NOTE : You wouldn't normally simply use this script on it's own - you would include it in a menu system, but we are just developing skills - you will be expected to use these skills later on ...

I've used a CONSTANT in this script because the user filename would appear twice in the script otherwise and there is a chance that, if you change the filename, you might forget to change both instances of the filename in the script. Again, you need the CSV library (but I guess you know that already) for this script to run correctly.

Make sure you test the script properly.

4dcaf58a.013.png
Did you not learn your lesson from last time? it's like teaching cats to knit.

Demonstrate your understanding

Again, Erma wants you to explain how this script work so she can start to implement her own version for Zackary's website. Make sure you have got a copy of the script printed (use Notepad++ and print it in colour) and add enough written comments to explain it's operation. Using yEd or another suitable online diagram editor, create a flowchart of the script.


Programming challenges

Attempt the following challenges to demonstrate your understanding.
  • Create a Python script using IDLE (File > New File), save it as ... Task 2.2 Challenges.py
  • Use it to record your attempt at the following challenges.
  • When you have completed as many of the challenges as you can, evidence your work through a combination of screenshots and written explanations in a word processed document with a suitable header and footer. 
  • Remember to show the script and the output it generates.
EASY

If you look carefully, you will see that the script asks for three separate pieces of information, the first name, surname and birth year but then doesn't store these in the CSV file. Change the behaviour of the script so that it does stores this information in the CSV file as well as the username and password.

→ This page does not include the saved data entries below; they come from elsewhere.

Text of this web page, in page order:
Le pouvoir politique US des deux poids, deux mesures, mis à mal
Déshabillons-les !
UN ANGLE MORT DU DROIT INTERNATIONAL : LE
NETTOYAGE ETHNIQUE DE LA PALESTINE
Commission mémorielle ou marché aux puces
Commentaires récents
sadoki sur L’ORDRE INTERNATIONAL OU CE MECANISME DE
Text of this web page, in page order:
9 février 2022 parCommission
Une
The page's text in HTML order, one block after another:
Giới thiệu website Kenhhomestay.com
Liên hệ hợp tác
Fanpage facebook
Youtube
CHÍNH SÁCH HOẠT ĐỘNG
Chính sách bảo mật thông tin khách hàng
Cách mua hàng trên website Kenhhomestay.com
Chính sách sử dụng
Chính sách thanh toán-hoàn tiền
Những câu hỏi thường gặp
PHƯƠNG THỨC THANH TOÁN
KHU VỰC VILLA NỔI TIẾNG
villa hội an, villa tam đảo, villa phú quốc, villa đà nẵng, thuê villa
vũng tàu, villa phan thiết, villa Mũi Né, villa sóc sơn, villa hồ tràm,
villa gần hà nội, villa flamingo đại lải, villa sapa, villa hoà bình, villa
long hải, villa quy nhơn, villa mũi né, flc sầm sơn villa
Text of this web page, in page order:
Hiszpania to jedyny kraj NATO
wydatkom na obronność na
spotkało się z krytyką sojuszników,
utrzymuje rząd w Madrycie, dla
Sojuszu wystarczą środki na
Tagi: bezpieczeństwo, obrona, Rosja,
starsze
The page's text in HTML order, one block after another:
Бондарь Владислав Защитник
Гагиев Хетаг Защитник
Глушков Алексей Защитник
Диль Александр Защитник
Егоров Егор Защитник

You will need to think carefully about the structure of the existing CSV file ...

MEDIUM

Try to implement a script which creates a suitable username for the user from a combination of  ...
  • the first 3 letters of their surname,
  • the first letter of their forename and
  • their birth year.
HARD

There is a chance that this automated system will cause a clash as well. Change your script so that it adds a unique number on the end if it finds a clash in the usernames currently in the script.



Assessment Task (Homework)

Synthesis! Creativity! Write a poem / record a podcast / create a video about authentication!

Authenticate! Authenticate!
How would you know,
Whether you, her or him,
Or an exception to throw!

# Now it's your turn!

Grading rubric

MASTER : You have written a poem which includes a verse for CAPTCHA, Passwords, Biometrics (and ethics) and have not used my first verse ...
APPRENTICE You have used my first verse and then added at least 3 factually correct verses about authentication
NOVICE : You have used my first verse and added 2 or 3 non-technical verses using keywords.

# Flash cards.png
Click to load key word list to help you make your own flash cards 


Hungry for more?

Once again, you should be using structured versions of these snippets. When we look at the section on structured programming, you will be asked to come back to this page and download the structured versions.